§ **Prompt**:
Going down the data below, set down exactly the line with "Con este propósito, vamos" and each line after it through the line with "ICrudManager es interna"; no other lines.

-- Data excerpts follows --

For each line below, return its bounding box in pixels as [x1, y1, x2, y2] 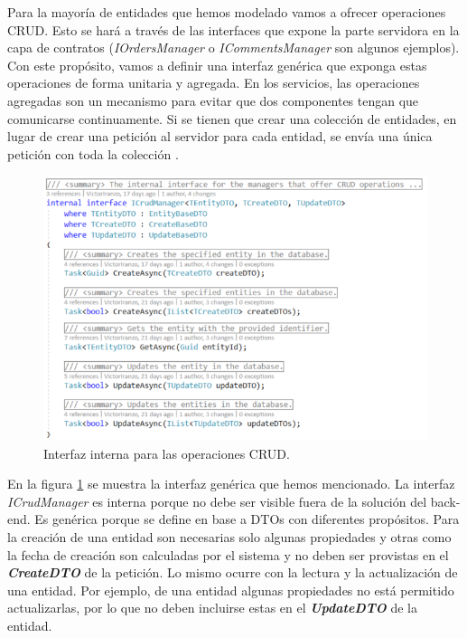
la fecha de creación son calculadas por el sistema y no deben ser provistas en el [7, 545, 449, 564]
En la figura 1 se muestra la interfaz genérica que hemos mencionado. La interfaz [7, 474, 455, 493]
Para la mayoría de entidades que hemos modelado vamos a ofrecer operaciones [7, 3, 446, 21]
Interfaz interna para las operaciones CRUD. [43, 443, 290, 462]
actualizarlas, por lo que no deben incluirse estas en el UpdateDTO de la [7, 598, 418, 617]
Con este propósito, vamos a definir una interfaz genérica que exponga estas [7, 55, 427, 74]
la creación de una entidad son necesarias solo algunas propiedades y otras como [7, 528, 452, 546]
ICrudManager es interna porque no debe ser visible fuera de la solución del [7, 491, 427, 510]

-- Data excerpts concluded --
-- Data excerpts follows --

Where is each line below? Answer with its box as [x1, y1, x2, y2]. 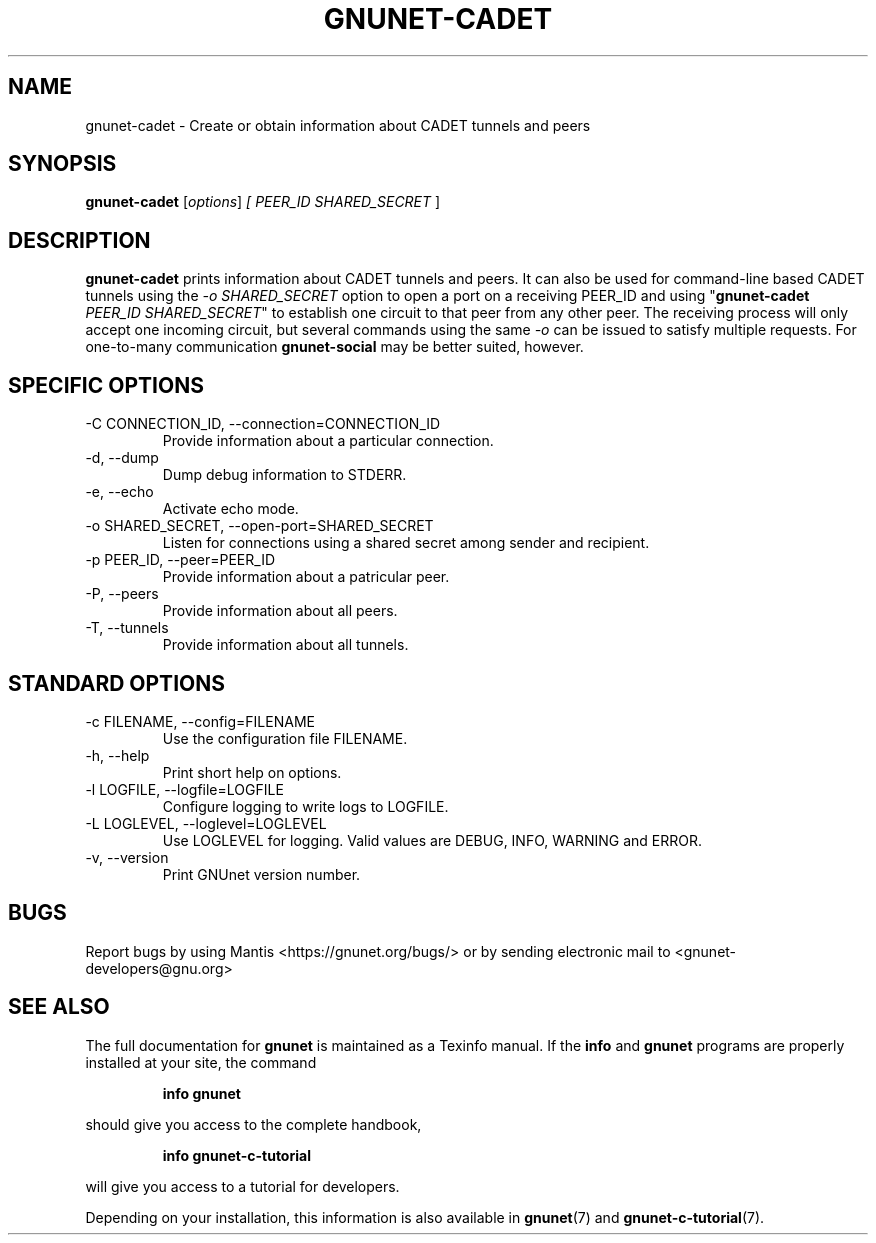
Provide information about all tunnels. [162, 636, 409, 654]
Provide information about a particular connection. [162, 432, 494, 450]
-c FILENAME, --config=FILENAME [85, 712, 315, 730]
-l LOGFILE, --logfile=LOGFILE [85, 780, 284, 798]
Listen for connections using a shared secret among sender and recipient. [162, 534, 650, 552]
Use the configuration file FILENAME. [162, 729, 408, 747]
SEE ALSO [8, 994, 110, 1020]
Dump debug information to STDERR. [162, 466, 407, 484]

-- Data excerpts concluded --

§ **Response area**:
Con este propósito, vamos a definir una interfaz genérica que exponga estas [7, 55, 427, 74]
la creación de una entidad son necesarias solo algunas propiedades y otras como [7, 528, 452, 546]
ICrudManager es interna porque no debe ser visible fuera de la solución del [7, 491, 427, 510]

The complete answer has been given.